*** Opening Data supplied ***

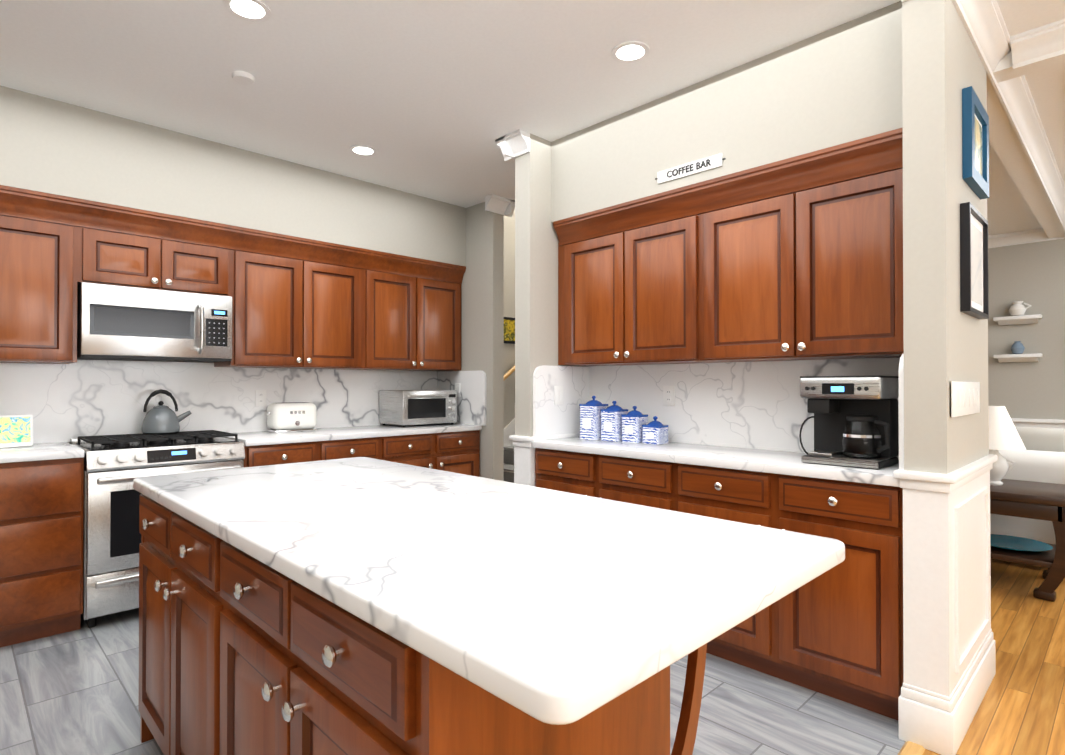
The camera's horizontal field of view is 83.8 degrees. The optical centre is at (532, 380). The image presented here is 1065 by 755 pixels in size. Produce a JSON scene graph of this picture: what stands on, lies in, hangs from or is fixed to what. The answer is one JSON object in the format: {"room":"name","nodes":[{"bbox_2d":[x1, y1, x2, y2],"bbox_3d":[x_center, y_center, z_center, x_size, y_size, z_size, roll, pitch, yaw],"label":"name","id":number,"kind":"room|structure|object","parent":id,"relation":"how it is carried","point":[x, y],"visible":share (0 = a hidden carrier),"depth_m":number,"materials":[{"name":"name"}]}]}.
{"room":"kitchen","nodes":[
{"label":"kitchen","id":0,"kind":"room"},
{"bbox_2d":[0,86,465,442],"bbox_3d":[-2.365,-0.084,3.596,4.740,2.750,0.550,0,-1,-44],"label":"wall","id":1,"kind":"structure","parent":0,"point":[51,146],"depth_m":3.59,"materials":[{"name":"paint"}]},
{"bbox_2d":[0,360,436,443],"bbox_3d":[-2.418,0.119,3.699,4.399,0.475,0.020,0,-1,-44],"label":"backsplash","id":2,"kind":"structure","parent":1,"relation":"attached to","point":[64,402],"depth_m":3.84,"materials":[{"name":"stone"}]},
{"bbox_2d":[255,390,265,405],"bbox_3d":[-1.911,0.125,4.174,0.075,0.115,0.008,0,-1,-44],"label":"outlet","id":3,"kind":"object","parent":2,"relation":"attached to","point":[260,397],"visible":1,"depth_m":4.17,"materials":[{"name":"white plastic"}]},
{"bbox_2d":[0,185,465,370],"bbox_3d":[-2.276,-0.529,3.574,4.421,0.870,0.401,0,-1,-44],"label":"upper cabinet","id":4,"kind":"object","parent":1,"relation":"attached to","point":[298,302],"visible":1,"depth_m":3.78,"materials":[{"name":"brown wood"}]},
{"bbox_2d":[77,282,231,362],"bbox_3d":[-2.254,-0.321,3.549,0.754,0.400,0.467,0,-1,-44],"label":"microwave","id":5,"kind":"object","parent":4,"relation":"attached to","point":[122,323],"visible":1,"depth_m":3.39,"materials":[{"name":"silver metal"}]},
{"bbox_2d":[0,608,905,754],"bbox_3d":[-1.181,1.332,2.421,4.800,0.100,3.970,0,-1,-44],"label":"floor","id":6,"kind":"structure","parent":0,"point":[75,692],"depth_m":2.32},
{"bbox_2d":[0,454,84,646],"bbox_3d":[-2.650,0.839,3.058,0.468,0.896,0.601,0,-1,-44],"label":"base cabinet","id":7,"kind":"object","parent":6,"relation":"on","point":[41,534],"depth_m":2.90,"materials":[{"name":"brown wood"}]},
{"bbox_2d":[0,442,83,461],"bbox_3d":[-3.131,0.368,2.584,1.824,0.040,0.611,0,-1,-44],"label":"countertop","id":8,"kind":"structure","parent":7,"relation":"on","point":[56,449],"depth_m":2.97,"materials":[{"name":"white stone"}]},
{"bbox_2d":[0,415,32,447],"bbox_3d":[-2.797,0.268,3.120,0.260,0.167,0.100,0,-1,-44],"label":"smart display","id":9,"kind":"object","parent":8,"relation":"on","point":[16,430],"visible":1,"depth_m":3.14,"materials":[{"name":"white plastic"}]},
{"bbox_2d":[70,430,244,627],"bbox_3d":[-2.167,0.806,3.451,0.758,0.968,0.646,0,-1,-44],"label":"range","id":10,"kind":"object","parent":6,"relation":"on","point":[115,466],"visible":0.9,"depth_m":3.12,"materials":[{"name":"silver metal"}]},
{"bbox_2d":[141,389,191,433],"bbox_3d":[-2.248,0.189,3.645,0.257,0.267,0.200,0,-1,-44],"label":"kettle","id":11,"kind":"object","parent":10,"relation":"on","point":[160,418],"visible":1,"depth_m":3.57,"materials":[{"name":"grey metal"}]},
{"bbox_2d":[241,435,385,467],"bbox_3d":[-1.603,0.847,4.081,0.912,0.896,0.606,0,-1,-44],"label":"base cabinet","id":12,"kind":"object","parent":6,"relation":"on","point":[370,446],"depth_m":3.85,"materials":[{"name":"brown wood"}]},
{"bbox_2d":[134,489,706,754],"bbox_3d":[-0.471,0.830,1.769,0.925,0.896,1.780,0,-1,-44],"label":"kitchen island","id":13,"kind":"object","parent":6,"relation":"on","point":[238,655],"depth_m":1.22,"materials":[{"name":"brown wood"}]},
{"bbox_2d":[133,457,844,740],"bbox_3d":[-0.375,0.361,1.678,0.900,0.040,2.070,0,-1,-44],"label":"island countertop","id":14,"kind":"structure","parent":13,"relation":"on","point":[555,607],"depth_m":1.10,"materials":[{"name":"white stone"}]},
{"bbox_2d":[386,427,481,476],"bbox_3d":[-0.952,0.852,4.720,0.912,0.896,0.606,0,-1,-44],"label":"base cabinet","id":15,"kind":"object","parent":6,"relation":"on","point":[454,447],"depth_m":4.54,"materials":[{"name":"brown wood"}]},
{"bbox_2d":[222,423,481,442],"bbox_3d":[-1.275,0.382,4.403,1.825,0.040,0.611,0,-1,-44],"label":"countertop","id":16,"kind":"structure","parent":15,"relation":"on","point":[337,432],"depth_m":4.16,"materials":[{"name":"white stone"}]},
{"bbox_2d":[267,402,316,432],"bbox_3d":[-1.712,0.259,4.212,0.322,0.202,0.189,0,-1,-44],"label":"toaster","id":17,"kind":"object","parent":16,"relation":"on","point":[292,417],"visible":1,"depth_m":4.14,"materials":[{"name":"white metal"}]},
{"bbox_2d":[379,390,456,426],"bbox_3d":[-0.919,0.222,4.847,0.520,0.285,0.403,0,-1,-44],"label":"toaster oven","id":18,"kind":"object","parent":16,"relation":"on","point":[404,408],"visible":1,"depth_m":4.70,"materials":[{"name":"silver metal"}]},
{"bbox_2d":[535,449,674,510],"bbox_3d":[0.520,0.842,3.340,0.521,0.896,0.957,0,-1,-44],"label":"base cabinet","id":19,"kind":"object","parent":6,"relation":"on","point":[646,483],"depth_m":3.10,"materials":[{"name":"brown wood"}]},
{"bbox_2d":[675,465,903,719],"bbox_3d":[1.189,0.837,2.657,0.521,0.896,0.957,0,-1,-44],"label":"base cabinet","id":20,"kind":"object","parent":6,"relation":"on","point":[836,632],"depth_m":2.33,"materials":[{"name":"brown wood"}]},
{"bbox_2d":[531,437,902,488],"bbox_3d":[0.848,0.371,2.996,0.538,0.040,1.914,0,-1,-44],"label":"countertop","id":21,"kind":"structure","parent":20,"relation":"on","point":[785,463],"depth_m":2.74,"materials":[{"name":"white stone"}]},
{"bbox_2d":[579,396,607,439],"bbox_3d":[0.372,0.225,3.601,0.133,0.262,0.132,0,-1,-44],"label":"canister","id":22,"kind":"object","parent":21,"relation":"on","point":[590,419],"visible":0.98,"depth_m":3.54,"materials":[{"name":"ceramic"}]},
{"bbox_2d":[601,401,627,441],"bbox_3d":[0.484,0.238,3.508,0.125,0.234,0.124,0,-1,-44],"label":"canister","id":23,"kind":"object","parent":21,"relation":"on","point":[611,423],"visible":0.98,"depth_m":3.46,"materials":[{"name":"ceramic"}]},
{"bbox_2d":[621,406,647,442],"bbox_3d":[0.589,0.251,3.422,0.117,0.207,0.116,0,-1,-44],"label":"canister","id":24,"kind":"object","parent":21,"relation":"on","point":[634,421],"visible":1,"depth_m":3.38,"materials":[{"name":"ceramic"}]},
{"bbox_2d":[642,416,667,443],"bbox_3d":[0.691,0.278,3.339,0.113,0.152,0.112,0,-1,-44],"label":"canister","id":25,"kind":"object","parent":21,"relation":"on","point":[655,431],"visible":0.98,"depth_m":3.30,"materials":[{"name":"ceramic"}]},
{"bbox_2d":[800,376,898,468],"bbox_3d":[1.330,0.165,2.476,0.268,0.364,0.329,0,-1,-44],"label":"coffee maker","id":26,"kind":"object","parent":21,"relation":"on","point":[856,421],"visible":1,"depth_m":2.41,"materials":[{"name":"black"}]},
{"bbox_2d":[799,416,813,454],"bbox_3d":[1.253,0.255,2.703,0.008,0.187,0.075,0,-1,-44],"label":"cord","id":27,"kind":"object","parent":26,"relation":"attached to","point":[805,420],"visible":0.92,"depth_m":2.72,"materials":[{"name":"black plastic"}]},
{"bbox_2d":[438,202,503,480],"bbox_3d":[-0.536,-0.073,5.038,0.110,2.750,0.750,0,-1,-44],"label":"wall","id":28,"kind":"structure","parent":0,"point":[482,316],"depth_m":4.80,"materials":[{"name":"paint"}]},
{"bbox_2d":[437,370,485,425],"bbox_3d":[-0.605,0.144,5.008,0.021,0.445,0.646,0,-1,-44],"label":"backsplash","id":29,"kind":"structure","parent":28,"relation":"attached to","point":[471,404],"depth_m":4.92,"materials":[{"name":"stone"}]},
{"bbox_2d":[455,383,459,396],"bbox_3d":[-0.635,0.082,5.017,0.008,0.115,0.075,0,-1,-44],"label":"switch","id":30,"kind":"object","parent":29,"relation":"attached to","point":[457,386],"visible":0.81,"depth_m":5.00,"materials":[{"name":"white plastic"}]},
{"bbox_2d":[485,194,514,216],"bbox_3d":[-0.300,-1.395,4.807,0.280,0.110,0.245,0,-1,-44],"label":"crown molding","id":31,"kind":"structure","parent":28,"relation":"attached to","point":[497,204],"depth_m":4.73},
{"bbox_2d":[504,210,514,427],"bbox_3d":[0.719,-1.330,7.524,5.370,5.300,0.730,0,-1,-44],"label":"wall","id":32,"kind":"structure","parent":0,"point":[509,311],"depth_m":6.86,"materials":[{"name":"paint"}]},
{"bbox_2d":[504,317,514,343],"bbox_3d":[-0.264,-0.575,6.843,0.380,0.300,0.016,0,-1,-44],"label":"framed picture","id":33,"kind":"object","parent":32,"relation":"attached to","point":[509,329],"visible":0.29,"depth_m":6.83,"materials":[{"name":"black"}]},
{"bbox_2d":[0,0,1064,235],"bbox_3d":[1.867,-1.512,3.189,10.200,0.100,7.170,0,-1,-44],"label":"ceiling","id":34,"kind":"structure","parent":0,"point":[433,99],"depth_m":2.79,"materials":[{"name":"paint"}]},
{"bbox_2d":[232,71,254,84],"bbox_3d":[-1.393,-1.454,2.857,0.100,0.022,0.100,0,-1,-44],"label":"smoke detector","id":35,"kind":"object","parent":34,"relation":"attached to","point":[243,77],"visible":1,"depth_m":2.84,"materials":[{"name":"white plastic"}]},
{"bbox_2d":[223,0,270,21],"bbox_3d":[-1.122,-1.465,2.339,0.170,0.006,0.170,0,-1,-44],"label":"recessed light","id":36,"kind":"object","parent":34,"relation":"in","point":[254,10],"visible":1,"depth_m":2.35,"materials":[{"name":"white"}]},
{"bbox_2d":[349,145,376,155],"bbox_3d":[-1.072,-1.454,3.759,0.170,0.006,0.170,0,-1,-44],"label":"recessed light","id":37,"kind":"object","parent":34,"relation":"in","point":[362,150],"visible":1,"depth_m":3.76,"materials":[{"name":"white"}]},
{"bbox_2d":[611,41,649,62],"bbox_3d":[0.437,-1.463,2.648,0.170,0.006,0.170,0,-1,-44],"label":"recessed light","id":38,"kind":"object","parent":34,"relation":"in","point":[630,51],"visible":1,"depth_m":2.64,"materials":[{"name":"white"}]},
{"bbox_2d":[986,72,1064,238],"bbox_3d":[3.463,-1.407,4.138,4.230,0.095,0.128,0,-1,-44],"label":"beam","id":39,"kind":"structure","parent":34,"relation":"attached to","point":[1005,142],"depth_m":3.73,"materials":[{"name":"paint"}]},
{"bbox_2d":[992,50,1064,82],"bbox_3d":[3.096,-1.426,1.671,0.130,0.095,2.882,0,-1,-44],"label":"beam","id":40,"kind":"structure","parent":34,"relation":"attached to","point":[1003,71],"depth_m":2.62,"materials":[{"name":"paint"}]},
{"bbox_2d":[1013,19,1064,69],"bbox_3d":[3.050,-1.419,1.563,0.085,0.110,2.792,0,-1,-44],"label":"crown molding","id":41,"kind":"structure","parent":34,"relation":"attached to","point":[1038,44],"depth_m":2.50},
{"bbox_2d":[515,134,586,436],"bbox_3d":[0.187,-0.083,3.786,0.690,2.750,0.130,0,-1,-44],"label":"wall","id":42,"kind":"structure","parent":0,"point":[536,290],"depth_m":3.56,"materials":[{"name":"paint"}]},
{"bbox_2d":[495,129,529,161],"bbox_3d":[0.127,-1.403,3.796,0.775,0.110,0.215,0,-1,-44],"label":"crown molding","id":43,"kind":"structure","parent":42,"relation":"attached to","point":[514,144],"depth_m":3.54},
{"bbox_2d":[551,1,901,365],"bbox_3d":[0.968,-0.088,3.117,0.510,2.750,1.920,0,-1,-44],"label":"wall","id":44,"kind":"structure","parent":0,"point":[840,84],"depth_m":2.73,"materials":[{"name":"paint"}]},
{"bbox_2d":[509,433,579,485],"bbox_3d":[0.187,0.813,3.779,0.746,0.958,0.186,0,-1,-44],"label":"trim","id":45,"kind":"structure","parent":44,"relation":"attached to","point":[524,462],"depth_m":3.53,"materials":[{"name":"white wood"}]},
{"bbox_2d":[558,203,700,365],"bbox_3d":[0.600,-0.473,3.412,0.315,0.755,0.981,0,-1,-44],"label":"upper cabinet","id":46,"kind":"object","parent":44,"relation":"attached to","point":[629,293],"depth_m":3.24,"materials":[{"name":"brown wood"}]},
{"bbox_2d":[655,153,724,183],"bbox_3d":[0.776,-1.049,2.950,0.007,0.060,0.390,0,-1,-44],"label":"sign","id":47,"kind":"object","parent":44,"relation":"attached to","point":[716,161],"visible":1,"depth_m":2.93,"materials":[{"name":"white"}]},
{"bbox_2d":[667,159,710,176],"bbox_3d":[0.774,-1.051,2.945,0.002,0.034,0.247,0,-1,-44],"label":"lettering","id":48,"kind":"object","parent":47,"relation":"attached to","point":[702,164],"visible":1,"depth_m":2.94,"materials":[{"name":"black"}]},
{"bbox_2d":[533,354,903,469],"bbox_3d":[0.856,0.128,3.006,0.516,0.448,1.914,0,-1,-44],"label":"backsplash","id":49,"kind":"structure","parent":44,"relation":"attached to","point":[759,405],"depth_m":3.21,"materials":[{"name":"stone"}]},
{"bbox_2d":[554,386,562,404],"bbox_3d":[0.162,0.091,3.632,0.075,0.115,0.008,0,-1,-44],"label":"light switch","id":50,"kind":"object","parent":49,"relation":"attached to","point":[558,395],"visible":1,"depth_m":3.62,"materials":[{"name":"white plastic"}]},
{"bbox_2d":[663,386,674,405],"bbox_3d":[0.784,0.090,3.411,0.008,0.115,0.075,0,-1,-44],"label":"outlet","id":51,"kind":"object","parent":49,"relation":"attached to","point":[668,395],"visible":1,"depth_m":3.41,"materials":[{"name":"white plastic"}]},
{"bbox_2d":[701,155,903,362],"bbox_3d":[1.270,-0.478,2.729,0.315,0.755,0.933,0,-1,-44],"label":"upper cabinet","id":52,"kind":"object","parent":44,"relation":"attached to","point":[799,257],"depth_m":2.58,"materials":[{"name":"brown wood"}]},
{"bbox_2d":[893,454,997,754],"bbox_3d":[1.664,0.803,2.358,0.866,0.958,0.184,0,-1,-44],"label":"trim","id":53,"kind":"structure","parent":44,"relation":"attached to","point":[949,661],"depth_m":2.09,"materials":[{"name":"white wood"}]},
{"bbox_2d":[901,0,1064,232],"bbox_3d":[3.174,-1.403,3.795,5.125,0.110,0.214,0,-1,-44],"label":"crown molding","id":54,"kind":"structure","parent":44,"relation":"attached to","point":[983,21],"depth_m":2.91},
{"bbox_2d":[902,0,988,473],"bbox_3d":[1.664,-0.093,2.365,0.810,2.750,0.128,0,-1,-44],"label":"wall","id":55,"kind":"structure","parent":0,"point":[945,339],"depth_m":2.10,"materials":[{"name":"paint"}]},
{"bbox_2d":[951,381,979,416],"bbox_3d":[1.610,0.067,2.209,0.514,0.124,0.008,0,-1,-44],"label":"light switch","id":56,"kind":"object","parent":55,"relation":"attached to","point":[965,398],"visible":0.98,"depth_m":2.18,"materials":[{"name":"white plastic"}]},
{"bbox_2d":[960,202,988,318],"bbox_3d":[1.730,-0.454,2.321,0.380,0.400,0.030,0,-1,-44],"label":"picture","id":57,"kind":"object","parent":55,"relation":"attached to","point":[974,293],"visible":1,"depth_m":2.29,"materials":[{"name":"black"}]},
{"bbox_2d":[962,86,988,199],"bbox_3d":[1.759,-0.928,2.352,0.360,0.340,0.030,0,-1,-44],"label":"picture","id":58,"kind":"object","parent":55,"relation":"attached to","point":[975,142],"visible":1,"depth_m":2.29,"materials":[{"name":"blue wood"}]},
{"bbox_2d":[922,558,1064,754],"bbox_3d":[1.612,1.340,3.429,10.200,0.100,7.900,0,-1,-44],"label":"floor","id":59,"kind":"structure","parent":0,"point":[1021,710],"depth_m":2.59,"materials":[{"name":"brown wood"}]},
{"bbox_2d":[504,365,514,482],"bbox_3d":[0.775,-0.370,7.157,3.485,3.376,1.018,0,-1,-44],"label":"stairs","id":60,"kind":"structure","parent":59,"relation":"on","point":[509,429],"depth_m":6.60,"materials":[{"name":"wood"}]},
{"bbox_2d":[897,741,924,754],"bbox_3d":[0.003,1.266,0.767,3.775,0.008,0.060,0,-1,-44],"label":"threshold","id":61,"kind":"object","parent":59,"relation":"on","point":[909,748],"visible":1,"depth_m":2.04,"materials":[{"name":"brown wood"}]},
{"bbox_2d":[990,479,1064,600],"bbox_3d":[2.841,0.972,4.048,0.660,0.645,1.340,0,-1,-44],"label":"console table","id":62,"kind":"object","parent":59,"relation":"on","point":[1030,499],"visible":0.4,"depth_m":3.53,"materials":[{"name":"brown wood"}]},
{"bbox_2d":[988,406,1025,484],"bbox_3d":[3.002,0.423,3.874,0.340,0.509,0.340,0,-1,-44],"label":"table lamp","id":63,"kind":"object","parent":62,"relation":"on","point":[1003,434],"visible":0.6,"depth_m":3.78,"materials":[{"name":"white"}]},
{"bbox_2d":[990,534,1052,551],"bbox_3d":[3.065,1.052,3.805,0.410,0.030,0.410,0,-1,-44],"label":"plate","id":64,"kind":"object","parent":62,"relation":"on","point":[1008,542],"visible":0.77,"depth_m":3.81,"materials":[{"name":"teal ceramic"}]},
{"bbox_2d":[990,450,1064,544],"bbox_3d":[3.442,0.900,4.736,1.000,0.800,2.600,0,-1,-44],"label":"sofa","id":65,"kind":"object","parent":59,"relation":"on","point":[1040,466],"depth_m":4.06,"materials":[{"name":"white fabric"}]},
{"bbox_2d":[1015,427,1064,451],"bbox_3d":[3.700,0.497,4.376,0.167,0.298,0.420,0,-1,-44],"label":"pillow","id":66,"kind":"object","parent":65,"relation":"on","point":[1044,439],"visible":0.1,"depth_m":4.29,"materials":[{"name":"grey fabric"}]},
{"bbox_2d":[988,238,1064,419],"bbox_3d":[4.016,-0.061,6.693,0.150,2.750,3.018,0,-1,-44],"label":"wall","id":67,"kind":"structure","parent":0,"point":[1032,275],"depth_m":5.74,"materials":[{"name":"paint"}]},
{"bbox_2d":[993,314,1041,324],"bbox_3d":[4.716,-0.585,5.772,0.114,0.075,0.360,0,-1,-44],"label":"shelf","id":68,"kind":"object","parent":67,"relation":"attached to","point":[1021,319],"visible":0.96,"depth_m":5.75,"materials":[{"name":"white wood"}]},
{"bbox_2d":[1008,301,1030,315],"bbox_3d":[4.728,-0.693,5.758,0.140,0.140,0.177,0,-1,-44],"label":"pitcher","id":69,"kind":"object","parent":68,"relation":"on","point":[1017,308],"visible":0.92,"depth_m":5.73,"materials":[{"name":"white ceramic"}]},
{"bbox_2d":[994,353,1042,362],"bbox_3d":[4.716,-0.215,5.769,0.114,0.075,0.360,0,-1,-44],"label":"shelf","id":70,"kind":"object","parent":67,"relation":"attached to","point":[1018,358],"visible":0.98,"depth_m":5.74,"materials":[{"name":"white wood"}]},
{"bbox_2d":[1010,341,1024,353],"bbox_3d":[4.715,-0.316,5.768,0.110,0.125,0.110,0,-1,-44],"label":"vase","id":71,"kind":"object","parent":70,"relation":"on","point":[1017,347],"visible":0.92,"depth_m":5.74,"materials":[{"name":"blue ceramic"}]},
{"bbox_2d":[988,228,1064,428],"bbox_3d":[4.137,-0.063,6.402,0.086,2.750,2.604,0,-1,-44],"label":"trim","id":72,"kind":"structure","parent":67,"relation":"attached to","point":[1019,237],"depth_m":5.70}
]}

*** Closing Data supplied ***
*** Opening Data supplied ***

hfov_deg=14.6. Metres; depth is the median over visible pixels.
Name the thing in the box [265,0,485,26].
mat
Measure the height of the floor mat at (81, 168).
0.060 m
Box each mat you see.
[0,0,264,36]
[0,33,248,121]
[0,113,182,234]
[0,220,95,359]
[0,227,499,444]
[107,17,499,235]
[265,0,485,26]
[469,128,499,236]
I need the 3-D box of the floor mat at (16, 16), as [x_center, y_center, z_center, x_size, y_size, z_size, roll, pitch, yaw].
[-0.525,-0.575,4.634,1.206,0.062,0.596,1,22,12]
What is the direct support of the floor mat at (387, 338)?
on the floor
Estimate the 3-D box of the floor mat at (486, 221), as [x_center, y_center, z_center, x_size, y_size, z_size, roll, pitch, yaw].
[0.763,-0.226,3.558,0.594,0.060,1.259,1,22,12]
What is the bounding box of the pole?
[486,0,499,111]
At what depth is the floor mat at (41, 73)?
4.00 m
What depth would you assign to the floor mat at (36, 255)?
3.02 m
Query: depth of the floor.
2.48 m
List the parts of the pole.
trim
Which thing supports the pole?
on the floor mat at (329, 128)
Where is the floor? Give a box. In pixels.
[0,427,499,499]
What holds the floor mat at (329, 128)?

*** Closing Data supplied ***

Working from the records above, write out verbatim only the lines from the line containing "Where is the floor? Give a box. In pixels." through the line containing "What holds the floor mat at (329, 128)?".

Where is the floor? Give a box. In pixels.
[0,427,499,499]
What holds the floor mat at (329, 128)?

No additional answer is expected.